Records excerpted from a collection:
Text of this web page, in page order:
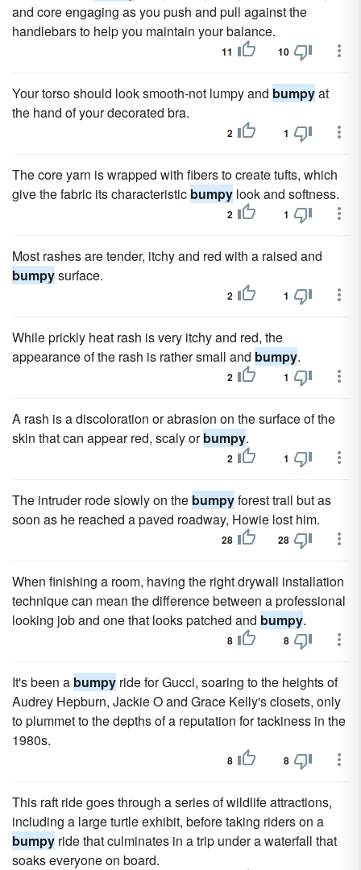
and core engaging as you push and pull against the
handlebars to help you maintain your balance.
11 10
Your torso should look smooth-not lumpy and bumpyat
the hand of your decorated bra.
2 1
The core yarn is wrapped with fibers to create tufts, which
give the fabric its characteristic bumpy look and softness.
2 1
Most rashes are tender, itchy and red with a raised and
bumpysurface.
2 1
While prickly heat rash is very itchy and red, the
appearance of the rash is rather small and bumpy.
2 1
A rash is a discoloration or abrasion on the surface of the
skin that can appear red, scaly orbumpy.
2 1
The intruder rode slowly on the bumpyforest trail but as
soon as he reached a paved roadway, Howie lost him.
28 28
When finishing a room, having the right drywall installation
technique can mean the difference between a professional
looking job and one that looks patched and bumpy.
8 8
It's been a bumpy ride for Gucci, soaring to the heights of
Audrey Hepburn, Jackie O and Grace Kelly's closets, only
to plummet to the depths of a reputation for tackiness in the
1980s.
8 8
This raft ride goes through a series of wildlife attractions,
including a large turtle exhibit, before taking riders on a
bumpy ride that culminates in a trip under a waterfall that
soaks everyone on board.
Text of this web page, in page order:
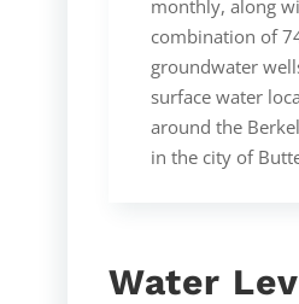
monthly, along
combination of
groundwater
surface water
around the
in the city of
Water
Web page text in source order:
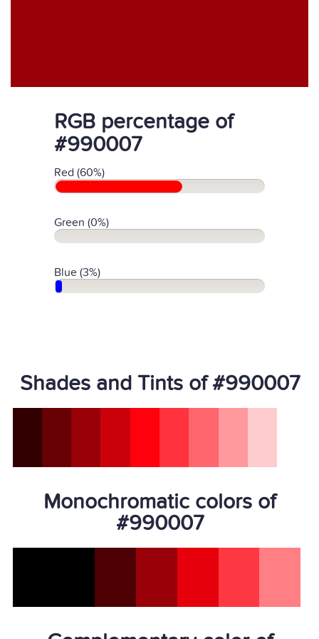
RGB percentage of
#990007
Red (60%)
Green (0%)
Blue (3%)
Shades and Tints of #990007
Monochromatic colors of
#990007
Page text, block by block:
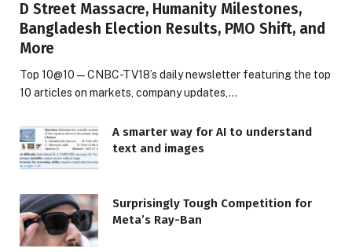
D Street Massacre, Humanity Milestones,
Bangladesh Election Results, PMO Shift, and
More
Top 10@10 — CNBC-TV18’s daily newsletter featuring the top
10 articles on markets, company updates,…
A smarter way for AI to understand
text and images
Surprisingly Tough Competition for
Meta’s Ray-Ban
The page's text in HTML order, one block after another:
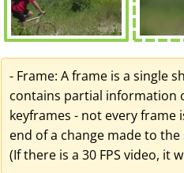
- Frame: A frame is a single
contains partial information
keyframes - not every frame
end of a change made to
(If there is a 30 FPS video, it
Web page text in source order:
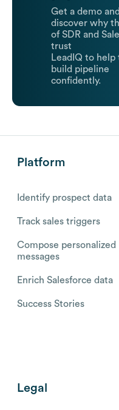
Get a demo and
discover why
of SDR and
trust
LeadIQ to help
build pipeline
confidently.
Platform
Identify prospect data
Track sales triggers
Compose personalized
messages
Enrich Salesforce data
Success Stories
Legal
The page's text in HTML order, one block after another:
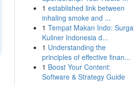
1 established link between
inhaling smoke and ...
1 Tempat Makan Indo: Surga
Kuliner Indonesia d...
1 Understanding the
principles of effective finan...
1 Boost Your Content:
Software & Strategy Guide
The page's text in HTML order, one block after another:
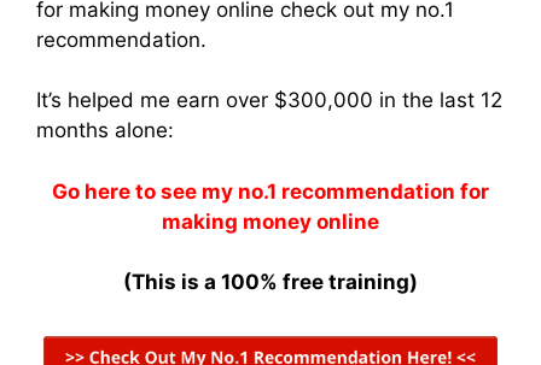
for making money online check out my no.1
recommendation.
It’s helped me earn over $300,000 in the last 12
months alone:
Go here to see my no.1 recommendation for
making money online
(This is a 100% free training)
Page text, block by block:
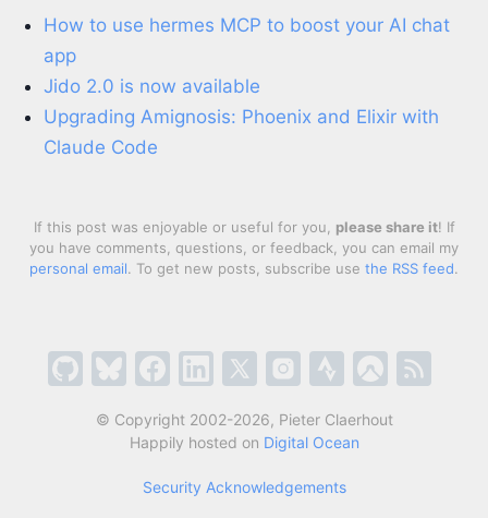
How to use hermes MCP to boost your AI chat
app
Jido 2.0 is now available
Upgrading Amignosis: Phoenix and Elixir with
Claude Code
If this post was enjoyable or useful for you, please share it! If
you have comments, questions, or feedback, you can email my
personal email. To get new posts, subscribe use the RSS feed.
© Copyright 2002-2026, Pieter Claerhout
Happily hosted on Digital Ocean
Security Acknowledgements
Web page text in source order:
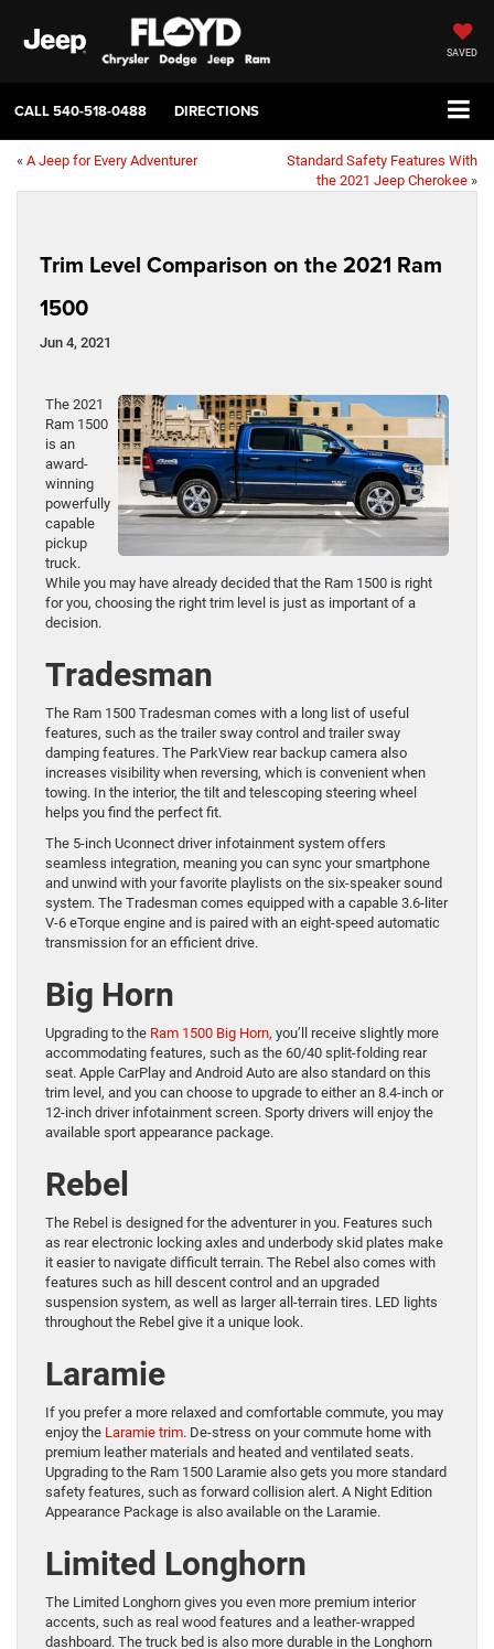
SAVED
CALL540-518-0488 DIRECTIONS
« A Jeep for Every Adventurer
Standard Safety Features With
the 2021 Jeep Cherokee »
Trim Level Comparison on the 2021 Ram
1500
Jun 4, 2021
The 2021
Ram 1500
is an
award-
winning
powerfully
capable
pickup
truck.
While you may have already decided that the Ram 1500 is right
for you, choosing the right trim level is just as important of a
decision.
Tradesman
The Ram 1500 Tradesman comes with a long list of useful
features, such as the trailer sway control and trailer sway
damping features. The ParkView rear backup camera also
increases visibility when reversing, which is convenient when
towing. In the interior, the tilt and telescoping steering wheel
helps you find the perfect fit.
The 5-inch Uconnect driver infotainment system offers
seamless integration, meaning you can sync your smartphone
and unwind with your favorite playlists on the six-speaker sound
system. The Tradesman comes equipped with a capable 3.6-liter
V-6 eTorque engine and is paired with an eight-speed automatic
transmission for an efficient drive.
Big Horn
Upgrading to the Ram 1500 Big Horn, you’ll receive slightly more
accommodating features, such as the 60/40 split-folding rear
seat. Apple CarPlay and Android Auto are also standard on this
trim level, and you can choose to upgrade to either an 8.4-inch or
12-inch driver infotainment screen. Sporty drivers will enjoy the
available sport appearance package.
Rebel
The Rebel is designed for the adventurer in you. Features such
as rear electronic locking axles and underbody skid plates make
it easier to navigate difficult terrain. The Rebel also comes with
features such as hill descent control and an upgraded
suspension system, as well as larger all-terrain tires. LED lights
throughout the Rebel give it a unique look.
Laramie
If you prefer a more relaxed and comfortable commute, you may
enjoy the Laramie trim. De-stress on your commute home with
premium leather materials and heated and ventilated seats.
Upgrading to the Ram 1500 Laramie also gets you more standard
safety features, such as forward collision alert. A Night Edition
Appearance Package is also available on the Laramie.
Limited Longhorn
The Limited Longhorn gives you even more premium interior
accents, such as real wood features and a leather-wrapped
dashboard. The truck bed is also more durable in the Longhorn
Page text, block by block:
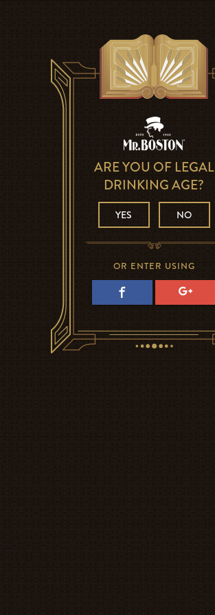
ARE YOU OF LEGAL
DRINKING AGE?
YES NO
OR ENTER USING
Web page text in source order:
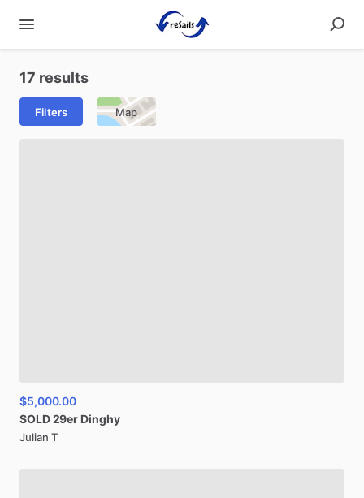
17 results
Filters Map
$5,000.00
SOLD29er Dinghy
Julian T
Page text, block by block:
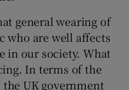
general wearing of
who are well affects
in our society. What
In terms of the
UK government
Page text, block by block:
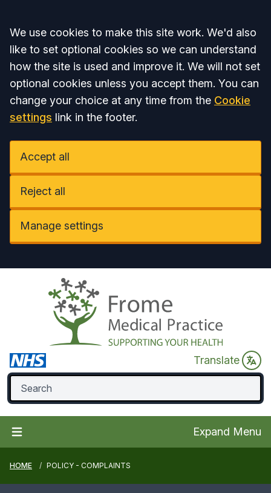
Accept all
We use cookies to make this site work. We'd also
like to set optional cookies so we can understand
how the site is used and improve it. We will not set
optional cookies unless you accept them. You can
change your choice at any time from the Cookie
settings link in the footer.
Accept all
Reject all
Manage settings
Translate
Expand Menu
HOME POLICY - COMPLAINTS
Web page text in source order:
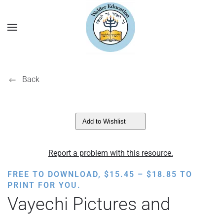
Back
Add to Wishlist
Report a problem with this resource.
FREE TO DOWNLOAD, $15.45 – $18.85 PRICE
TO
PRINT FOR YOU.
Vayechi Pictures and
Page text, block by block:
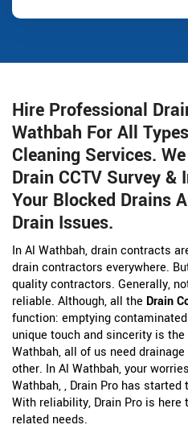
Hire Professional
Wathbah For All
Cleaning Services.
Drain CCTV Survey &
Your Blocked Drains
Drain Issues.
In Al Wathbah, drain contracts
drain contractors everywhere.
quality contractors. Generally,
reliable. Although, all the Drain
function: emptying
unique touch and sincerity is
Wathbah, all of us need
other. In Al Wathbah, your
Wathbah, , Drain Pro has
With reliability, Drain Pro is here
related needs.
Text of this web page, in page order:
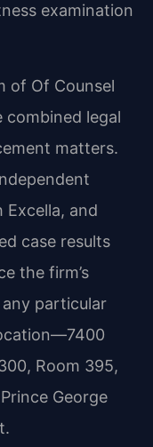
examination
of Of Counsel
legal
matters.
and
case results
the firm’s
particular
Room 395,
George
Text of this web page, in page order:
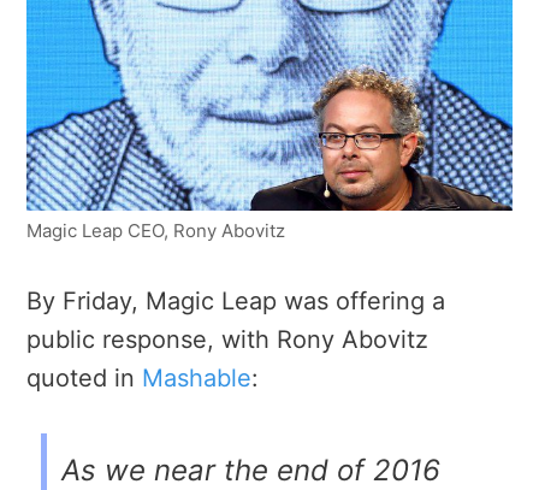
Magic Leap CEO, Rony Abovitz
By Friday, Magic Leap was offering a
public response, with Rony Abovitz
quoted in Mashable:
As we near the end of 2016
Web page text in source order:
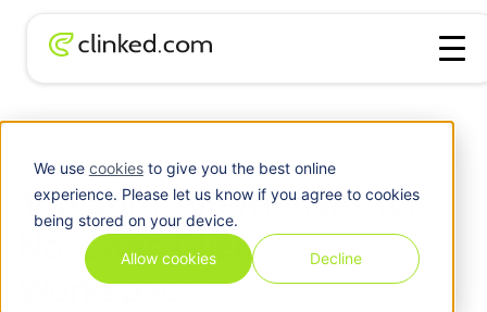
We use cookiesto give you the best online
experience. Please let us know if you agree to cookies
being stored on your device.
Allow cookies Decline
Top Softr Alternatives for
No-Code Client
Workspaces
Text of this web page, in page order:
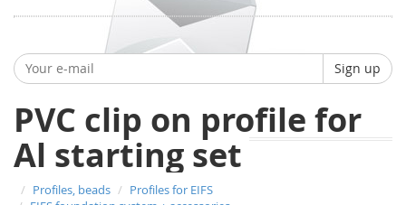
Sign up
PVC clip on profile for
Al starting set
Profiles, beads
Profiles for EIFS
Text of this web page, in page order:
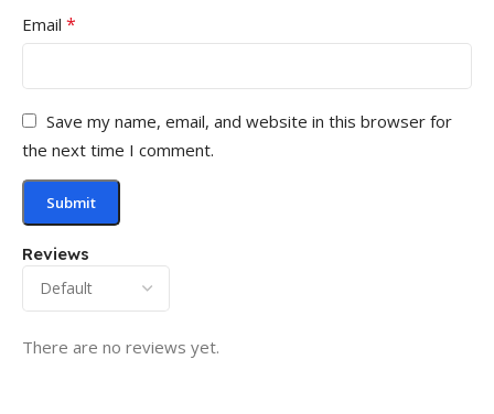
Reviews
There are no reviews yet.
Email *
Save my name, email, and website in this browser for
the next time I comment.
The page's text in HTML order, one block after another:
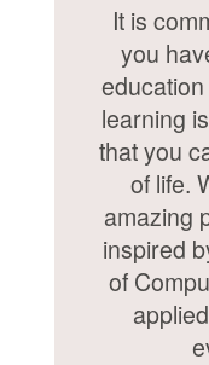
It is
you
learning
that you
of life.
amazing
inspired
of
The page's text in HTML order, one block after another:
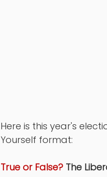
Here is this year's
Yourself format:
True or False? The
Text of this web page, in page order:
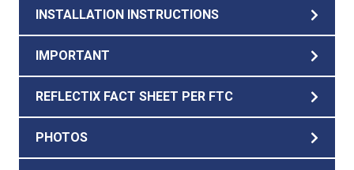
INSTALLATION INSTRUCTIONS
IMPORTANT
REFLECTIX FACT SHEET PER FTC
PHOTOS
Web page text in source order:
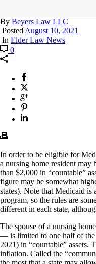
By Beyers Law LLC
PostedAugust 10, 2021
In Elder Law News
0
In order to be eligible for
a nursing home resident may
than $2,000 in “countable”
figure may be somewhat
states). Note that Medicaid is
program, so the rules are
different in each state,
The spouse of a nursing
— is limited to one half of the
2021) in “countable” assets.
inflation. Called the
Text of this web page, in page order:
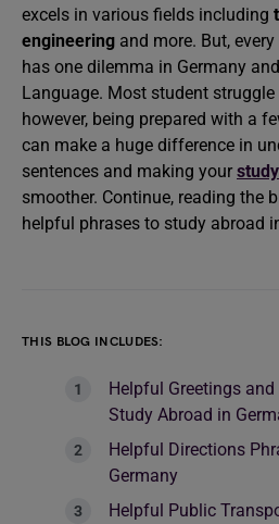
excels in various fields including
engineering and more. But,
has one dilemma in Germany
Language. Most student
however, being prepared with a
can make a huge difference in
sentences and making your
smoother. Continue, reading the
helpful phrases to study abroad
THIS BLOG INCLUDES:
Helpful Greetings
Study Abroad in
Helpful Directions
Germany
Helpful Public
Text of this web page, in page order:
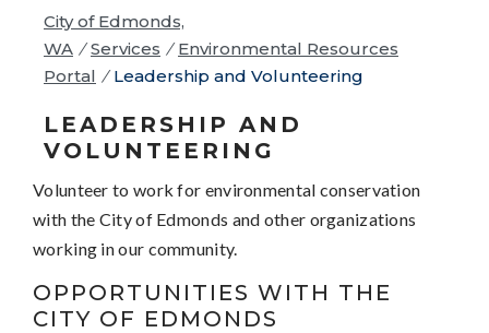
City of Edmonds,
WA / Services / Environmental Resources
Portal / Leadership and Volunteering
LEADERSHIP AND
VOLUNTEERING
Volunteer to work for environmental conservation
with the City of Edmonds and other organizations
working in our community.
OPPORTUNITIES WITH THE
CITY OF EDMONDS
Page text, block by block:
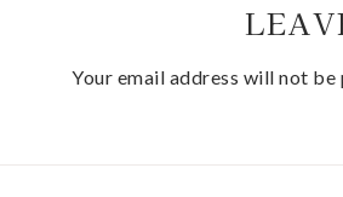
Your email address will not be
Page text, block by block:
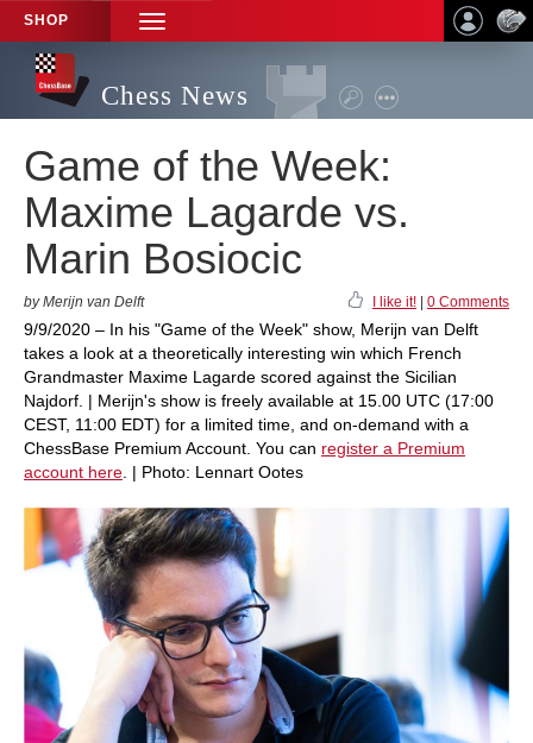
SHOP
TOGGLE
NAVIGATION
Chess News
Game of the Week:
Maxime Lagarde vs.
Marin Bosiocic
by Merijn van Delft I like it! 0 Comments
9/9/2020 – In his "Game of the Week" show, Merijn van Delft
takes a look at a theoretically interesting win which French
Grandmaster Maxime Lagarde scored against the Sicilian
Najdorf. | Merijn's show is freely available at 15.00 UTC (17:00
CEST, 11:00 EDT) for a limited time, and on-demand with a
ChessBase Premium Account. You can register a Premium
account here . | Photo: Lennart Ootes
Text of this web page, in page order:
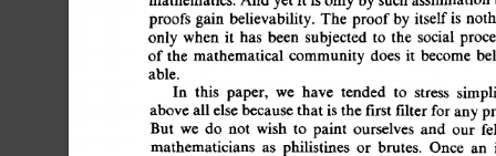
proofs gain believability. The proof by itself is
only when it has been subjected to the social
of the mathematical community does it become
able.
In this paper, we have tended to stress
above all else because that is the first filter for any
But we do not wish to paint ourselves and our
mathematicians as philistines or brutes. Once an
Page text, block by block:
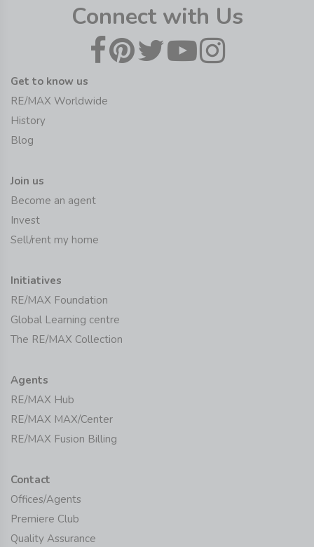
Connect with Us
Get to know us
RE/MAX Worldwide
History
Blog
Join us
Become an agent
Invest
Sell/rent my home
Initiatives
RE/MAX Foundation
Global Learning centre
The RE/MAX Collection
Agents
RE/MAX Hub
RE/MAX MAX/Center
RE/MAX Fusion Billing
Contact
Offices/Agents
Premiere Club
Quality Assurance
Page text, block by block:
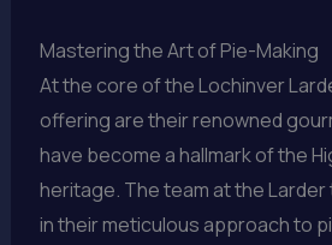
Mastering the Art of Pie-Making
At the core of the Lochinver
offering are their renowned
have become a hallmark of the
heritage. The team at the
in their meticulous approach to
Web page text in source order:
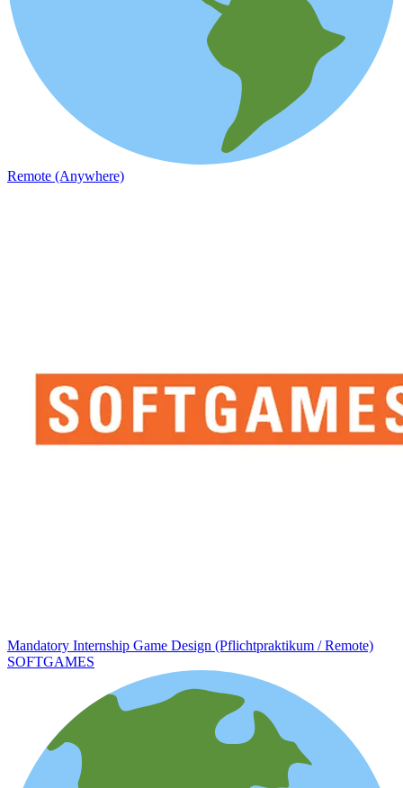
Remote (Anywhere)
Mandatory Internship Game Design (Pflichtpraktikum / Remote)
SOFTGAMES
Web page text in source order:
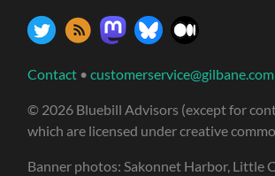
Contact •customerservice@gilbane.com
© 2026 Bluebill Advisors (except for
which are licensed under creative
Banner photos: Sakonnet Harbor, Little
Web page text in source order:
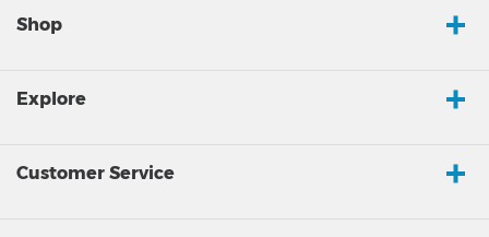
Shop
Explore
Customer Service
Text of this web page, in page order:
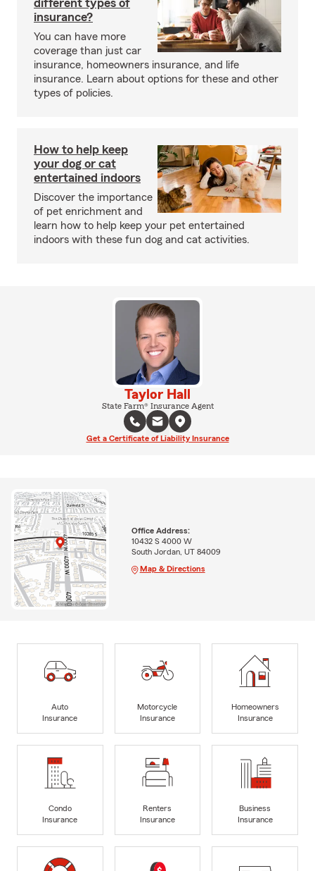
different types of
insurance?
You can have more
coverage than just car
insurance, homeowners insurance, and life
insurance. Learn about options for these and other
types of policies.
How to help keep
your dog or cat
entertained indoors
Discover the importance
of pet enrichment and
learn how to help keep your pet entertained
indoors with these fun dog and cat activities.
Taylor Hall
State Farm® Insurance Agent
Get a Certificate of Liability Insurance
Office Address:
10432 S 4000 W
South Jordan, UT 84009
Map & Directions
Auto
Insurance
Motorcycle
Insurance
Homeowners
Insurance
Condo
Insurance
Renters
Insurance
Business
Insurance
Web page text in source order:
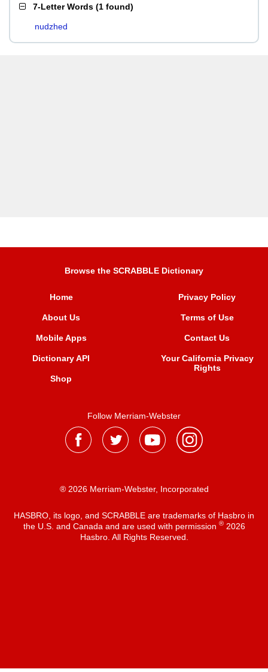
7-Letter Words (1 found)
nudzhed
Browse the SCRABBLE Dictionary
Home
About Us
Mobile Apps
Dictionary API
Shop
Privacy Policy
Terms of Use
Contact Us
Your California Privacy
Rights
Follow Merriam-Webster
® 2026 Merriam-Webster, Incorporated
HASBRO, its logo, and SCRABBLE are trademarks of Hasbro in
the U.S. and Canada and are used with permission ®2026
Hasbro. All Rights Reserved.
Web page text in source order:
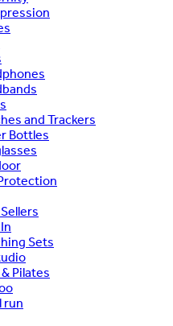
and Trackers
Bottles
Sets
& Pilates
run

→ **What needs to be done**: Wherever the word "capable" appears in a line of the records, count that line. Say how many there are, with no other words.

→ **Result of the exercise**: 2